Kim Strong is an outdoor sports fanatic.

“You name it, we do it,” said Strong, a 42-year-old heart attack survivor, who fearlessly skis double diamonds and surfs the monster waves in Costa Rica. “I don’t go down, ever!”

That changed on July 11, 2012.

“I was watching television with my husband and I said, ‘I have a weird feeling. I feel like I flossed my teeth too hard,’" Strong explained. "The next morning I had a back ache, chest pain, and the jaw pain was killing me. I told my husband that I thought I was having a heart attack. He told me, 'You are not having a heart attack,’ and then he taps me on the bootie and says, ‘Get ready, get dressed, and go to work.’”

She then collapsed in her bedroom closet. Her husband drove her to the hospital and in minutes, her suspicion was confirmed. She had a heart attack. 

“I have a blood-clotting syndrome,” Strong said.

"Heart disease hits very young people, very productive people, and that’s one of the reasons why it's very scary," said Dr. Swathy Kolli, cardiologist at Dr. P. Phillips Hospital in Orlando. 

Kolli said it’s worse if you don’t know all the signs. In women, that includes nausea, vomiting and shoulder, neck and jaw pain.

"These are the symptoms that people usually don’t pay attention to," Kolli said.

Strong did for one reason, a card.
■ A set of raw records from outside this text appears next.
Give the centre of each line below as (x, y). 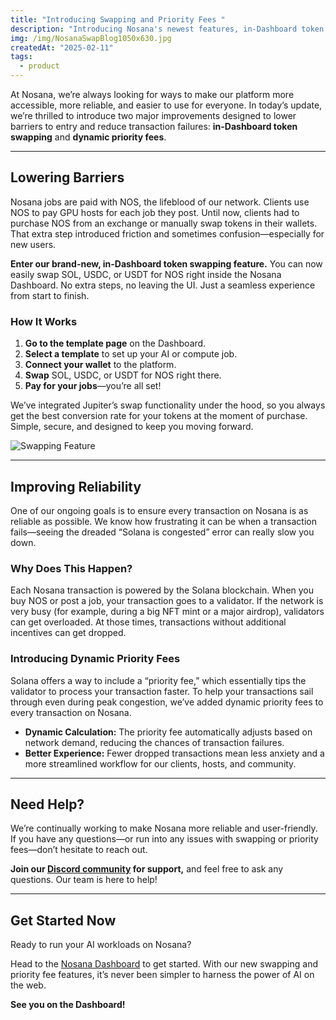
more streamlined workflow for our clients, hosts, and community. (160, 763)
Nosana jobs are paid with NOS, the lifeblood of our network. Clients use (160, 202)
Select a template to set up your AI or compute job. (131, 354)
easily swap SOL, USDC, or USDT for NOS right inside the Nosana (146, 274)
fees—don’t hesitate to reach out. (79, 850)
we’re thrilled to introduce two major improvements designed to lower (153, 115)
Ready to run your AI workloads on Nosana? (101, 945)
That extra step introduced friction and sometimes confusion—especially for (167, 233)
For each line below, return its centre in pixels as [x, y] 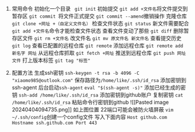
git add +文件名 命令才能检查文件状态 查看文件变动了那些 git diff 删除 [97, 31]
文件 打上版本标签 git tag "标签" [51, 60]
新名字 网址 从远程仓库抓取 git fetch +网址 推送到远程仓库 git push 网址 [99, 53]
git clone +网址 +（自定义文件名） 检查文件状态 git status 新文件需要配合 [100, 23]
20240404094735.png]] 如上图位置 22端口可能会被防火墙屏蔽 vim [92, 110]
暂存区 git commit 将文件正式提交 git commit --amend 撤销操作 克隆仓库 [99, 16]
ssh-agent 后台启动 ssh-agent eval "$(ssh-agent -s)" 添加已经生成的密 [99, 88]
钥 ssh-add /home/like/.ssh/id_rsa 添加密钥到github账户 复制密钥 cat [97, 95]
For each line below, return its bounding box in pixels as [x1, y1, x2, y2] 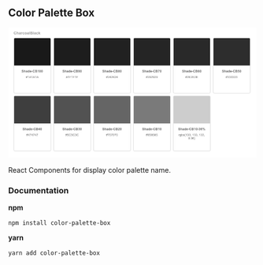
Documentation [8, 185, 69, 196]
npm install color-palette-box [8, 219, 111, 227]
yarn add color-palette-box [8, 249, 101, 257]
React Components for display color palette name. [8, 165, 172, 174]

A handout at the annual American Heart Association “Go Red Luncheon” she attended two months earlier.

"No other way to say it. If I hadn’t gone, I would have pushed through it because I am a pretty tough girl," Strong explained.
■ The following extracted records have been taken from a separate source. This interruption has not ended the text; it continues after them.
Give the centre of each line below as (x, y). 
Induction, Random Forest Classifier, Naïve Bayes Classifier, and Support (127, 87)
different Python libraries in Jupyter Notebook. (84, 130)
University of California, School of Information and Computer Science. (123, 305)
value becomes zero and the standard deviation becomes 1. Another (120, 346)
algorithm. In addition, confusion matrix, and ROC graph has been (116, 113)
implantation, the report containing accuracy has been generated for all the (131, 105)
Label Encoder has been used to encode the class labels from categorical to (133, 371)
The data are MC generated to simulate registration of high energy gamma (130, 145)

Strong's extreme sporting days are over, but she said the tradeoff is worth it.

"I have to be here for my kids.  I have to see what happens," Strong said.

The major risk factors for heart disease are hypertension, diabetes, high cholesterol, smoking and family history.

Strong’s blood clotting disorder is genetic. She’s planning to have her children tested, since they have a 50/50 chance of having it, too. 

Kolli said the lesser-known factors are obesity and certain inflammatory diseases, like rheumatoid arthritis.